13.3 Weight Sparsification

While quantization shrinks the memory footprint of each weight by reducing its numerical precision, sparsification (or pruning) aims to eliminate weights entirely. If a parameter does not meaningfully contribute to the model’s output, it is set to zero. This reduces memory requirements and, crucially, physically eliminates the floating-point operations (FLOPs) required during inference.

However, Large Language Models (LLMs) exhibit highly sensitive internal representations. Naively dropping the smallest weights—a technique known as magnitude pruning—destroys the model’s reasoning capabilities at high sparsity levels. Modern LLM sparsification requires advanced algorithms that evaluate the complex interplay between weights and activations.

In this section, we explore the engineering realities of structural constraints, the mathematics of one-shot Hessian pruning, and the modern algorithms that prune weights based on activation dynamics.

1. The Sparsity Landscape: Unstructured vs. Structured

Not all zeros are created equal. The physical layout of the pruned weights dictates whether the theoretical reduction in FLOPs translates to an actual speedup on hardware.

sparsity_types

Unstructured Sparsity: Individual weights are zeroed out at random locations. While this preserves model accuracy exceptionally well, it provides almost zero actual speedup on standard GPUs. Dense matrix multiplication kernels are heavily optimized for contiguous memory access; skipping random zeros introduces branching and irregular memory access patterns that paralyze the GPU’s streaming multiprocessors.
Semi-Structured (N:M) Sparsity: The pragmatic hardware compromise.
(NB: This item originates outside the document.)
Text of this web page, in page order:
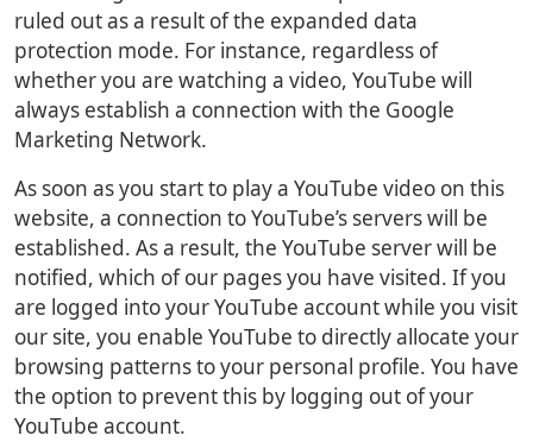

In 2:4 sparsity, exactly 2 out of every 4 continuous weights in a matrix are pruned. NVIDIA’s Ampere, Hopper, and Blackwell architectures feature specialized Sparse Tensor Cores that compress these 2:4 matrices in memory and execute math operations at up to 2x the speed of dense matrices.
Structured Sparsity: Entire structures (rows, columns, attention heads, or MLP channels) are removed. This physically shrinks the dimensions of the matrices, yielding immediate end-to-end speedups using standard dense kernels on any hardware. Historically, this caused severe accuracy degradation, but recent breakthroughs are changing the paradigm.

2. SparseGPT: One-Shot Hessian Pruning

Similar to how GPTQ revolutionized quantization, SparseGPT [1] proved that 100B+ parameter models could be pruned to 50-60% unstructured sparsity in a single shot, without requiring expensive retraining or fine-tuning.

SparseGPT formulates pruning as a layer-wise sparse regression problem. It does not just delete weights; it asks: If I force this weight to be zero, how must I adjust the remaining unpruned weights to compensate for the lost signal?

To answer this, SparseGPT uses the inverse Hessian matrix ( $H^{-1}$ ) of the layer’s input activations. For a given weight matrix $W$ and input $X$ , the objective is to find a sparse matrix $\hat{W}$ that minimizes the squared error: $\arg\min_{\hat{W}} ||WX - \hat{W}X||_2^2 \quad \text{subject to} \quad ||\hat{W}||_0 \le \kappa$

SparseGPT processes the weight matrix sequentially. When a weight is pruned, the resulting error is projected onto the remaining unpruned weights using the correlations captured in the Hessian. While highly accurate, calculating and inverting massive Hessian matrices during the compression phase requires significant computational overhead.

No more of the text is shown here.